Huelva, la ténacité et la lutte contre les affronts de l’histoire.

La province de Huelva, limitrophe du Portugal, est la plus occidentale de toute l’Andalousie. Ses habitants et ses pays sont un modèle de lutte et de dépassement face aux revers de l’histoire, comme nous le verrons plus loin. La ville de Huelva, capitale de la province homonyme, se situe dans une petite péninsule baignée et flanquée des deux côtés par les fleuves Tinto et Odiel. Les quelque 150.000 habitants onubenses (nom qui reçoivent ceux qui sont originaires de Huelva en raison de son ancienne dénomination Onuba) sont un échantillon représentatif du creuset de cultures qui forme la réalité andalouse à la suite du passage de tant de peuples et cultures.

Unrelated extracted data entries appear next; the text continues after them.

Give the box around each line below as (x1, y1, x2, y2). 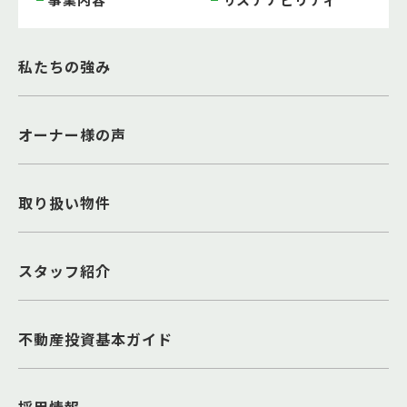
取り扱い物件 (18, 191, 111, 213)
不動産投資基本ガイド (18, 327, 173, 350)
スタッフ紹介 (18, 259, 111, 282)
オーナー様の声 (18, 123, 126, 145)
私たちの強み (18, 55, 111, 77)
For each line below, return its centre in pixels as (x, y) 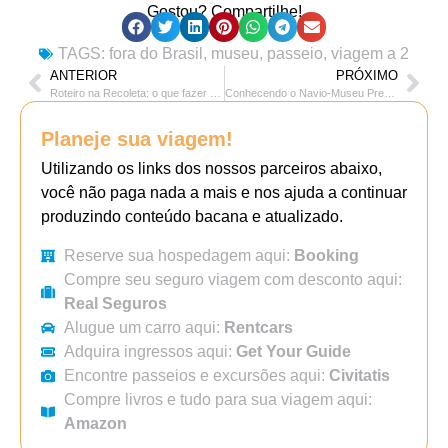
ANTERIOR (83, 75)
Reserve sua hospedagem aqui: (178, 255)
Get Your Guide (293, 351)
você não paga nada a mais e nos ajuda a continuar (224, 192)
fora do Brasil (156, 53)
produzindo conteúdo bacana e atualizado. (192, 216)
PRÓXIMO (367, 75)
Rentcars (258, 327)
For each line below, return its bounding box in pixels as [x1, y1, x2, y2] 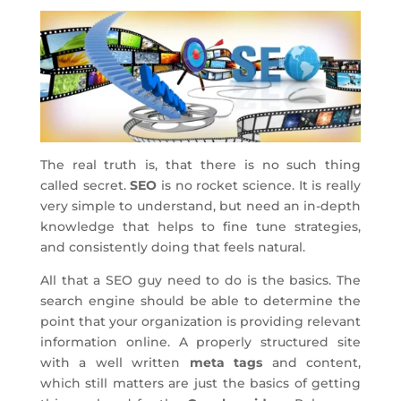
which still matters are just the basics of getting [39, 375, 362, 392]
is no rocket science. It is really [157, 177, 362, 194]
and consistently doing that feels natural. [39, 239, 305, 256]
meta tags [180, 354, 263, 371]
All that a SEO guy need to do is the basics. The [39, 272, 362, 289]
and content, [262, 354, 362, 371]
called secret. [39, 177, 131, 194]
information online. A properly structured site [39, 334, 362, 351]
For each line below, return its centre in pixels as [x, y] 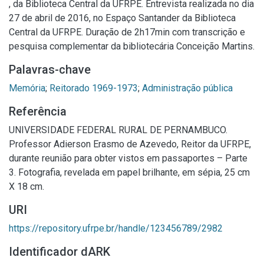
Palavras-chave [50, 69]
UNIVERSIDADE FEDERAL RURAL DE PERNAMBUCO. [118, 130]
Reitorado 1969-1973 [94, 88]
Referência [38, 111]
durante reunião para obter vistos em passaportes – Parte [128, 158]
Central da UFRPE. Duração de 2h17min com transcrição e [127, 32]
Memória [27, 88]
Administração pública [187, 88]
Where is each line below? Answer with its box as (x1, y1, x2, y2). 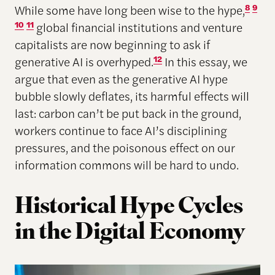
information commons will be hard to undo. (14, 156, 239, 174)
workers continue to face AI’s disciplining (14, 122, 227, 139)
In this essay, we (161, 53, 247, 71)
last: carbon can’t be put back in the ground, (14, 104, 241, 122)
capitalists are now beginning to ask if (14, 36, 210, 53)
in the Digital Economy (14, 215, 245, 252)
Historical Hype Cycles (14, 189, 242, 226)
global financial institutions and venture (33, 18, 242, 36)
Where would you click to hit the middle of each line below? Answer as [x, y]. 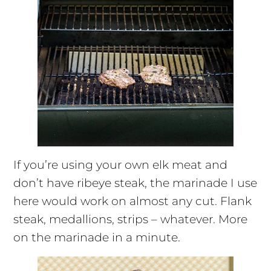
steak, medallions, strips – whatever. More [130, 220]
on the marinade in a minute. [96, 238]
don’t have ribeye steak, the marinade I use [135, 183]
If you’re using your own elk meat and [120, 165]
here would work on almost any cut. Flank [132, 201]
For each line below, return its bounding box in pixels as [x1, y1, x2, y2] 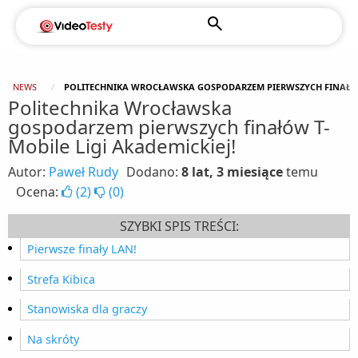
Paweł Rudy [49, 163, 118, 181]
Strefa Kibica [27, 271, 95, 287]
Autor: [8, 163, 49, 181]
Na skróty [27, 331, 79, 347]
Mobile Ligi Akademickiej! [8, 133, 236, 160]
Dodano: [126, 163, 181, 181]
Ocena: [16, 183, 62, 201]
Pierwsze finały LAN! [27, 241, 137, 257]
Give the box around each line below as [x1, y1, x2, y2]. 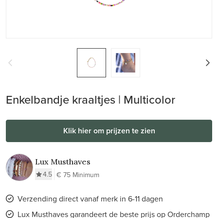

En effet, les entrailles de ces terres, représentant l’une des zones de plus haute concentration de minéraux métalliques à l’échelle de la planète, ont été exploitées sans répit depuis presque 5.000 ans afin d’en extraire leur précieux trésor, d’où la couleur caractéristique des eaux du fleuve Tinto, plutôt propre au vin qu’à l’eau, qui donna lieu à son nom. Les habitants du peuple de Tartessos combinèrent la garde des troupeaux et l’agriculture avec le travail dans les mines et le grand commerce que celui-là générait, si bien qu’ils vécurent des époques de grande splendeur. En revanche, les Phéniciens sont parvenus à les ruiner en coupant leurs routes commerciales avec les peuples de la Méditerranée pour ensuite occuper leurs terres, en convoitant leurs ressources inépuisables. Quelques décennies plus tard, les Romains en firent autant, procurant ainsi à l’empire un filon métallurgique incessant.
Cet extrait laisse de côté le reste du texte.